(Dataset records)
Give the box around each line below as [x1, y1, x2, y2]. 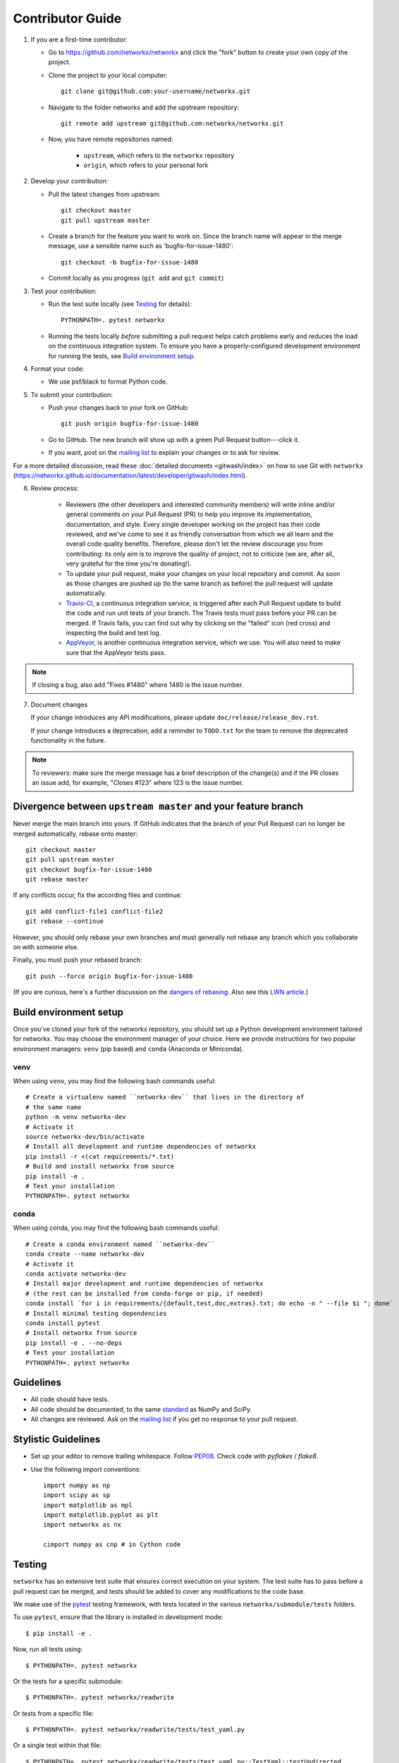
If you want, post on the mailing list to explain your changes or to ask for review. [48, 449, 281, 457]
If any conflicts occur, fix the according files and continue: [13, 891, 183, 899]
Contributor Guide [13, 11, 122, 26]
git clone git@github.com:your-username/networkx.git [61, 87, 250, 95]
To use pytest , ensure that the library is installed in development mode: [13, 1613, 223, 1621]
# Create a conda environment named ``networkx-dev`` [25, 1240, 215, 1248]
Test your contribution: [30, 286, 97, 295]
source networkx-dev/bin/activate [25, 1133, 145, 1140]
==
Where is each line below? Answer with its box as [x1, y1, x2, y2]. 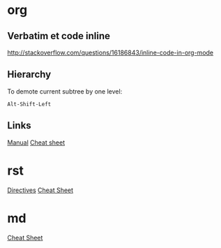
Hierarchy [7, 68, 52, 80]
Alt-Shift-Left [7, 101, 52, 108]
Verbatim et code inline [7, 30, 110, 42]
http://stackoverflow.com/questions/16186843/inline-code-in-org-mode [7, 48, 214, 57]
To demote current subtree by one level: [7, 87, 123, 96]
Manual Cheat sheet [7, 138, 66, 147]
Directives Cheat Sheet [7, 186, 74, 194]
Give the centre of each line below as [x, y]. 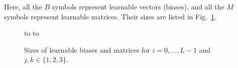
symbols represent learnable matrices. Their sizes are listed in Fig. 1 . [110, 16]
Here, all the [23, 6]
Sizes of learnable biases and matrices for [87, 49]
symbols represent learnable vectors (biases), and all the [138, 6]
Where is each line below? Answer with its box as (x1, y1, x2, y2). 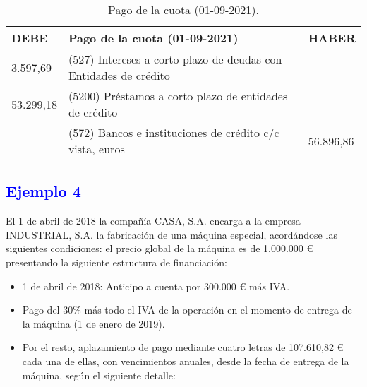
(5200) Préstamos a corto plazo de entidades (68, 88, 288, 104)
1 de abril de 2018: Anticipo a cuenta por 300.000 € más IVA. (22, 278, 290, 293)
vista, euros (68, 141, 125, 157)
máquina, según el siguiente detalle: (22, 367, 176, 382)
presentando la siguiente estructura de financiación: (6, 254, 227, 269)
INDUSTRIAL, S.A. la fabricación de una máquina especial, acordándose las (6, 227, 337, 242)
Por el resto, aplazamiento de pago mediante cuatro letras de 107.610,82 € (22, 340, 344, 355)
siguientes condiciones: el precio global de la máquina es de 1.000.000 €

Problem to work on – What to print is the stretch of entries from the line with "symbols represent learnable matrices." up to and including the line with "siguientes condiciones: el". Please print it exactly and leave out the pictures.

Response area –
symbols represent learnable matrices. Their sizes are listed in Fig. 1 . [110, 16]
Here, all the [23, 6]
Sizes of learnable biases and matrices for [87, 49]
symbols represent learnable vectors (biases), and all the [138, 6]
Where is each line below? Answer with its box as (x1, y1, x2, y2). 
(5200) Préstamos a corto plazo de entidades (68, 88, 288, 104)
1 de abril de 2018: Anticipo a cuenta por 300.000 € más IVA. (22, 278, 290, 293)
vista, euros (68, 141, 125, 157)
máquina, según el siguiente detalle: (22, 367, 176, 382)
presentando la siguiente estructura de financiación: (6, 254, 227, 269)
INDUSTRIAL, S.A. la fabricación de una máquina especial, acordándose las (6, 227, 337, 242)
Por el resto, aplazamiento de pago mediante cuatro letras de 107.610,82 € (22, 340, 344, 355)
siguientes condiciones: el precio global de la máquina es de 1.000.000 €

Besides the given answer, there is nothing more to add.